Viele Aktivitäten nicht nur in Gars gesetzt
Es gab wohl kaum einen Verein in Gars, bei dem Schrammel nicht zumindest Mitglied war, wenn nicht gar im Vorstand oder als Obmann oder Präsident ganz vorne stand. Die Liste erhebt keinen Anspruch auf Vollständigkeit: Gesang- und Musikverein (er war ein begnadeter Tenor!) Tennisclub, Fußballverein, Kiwanis-Club, Kameradschaftsbund, Behindertenverband, Bildungs- und Heimatwerk (34 Jahre lang)…
Auch außerhalb der Ortsgrenzen war er in viele Organisationen und Vereinigungen eingebunden: Arbeiterkammer, Gewerkschaftsbund, in der ÖVP, als Seniorenbund-Teilbezirks- und schließlich Bezirksobmann über sechs bzw. acht Jahre und danach Ehrenbezirksobmann, beim Roten Kreuz, für die Stalingrad-Kameradschaft, obwohl er nicht selbst eingerückt war – um nur einige zu nennen. 
Und trotz aller Verbundenheit mit den Vereinen wird man Schrammel nicht gerecht, wenn man ihn als „Vereinsmeier“ bezeichnet. Ihm war einfach die Gemeinschaft, die Geselligkeit, der Kontakt mit vielen Menschen aus verschiedenen Schichten und Altersgruppen wichtig. Mit seiner Person untrennbar verbunden sind gerade in diesem Zusammenhang seine Vorliebe für das Plaudern und das Schnapsen. Da konnte es schon einmal vorkommen, dass er verspätet zu einem Termin erschien, weil er das „Bummerl“ noch zu Ende spielen musste.

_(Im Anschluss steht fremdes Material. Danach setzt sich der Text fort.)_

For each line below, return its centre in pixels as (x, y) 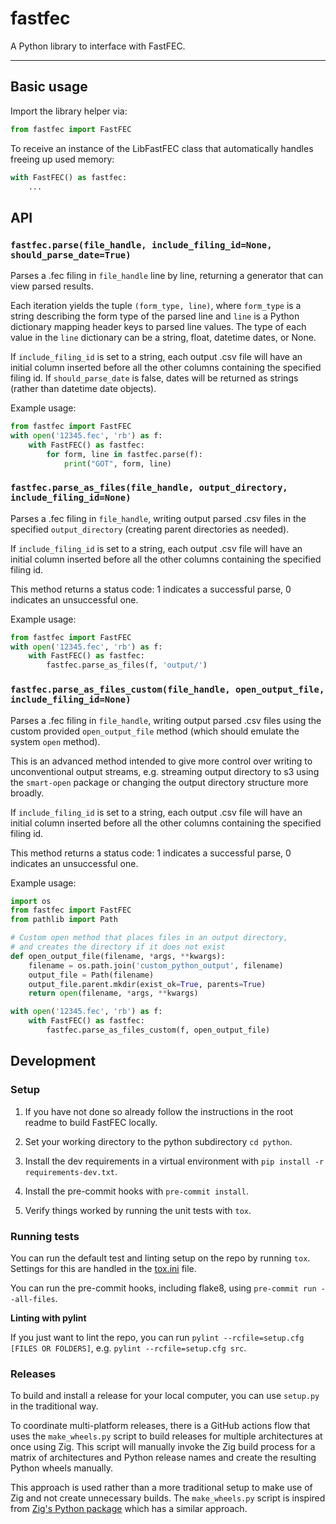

Unvergessen sind auch seine Führungen durch Gars und auf die Burg, wo er mit seinem bereits angesprochenen historischen Wissen, das er auch bei vielen Veranstaltungen in seine – dadurch machmal zu langen – Reden einbaute, glänzte. Und immer war der letzte Weg in die Gertrudskirche, wo er mit einem innig vorgetragenen „Ave Maria“ den Rundgang schloss.
 
Abschied vorläufig nur im kleinen Kreis
Auch wenn es auf den ersten Blick ob der vielen Termine und Verpflichtungen nicht so aussieht, die Familie hatte in seinem Leben einen hohen Stellenwert. Obwohl Gattin Herta und seine vier Kinder ihn nur frühmorgens oder spätabends zu Gesicht bekamen, sprach er selbst immer in den höchsten Tönen von ihnen und lobte seine Gattin, dass sie trotz allem mit ihm durch Dick und Dünn gehe. 65 gemeinsame Ehejahre – im Oktober feierten sie Eiserne Hochzeit – bestätigen das.

Pandemiebedingt wird das Begräbnis nur im kleinen Kreis stattfinden können.

Nach einer Möglichkeit, dass ein größerer Personenkreis von Anton Schrammel Abschied nehmen kann, wird noch gesucht. Aber auch so wird Toni allen noch lange in Erinnerung bleiben.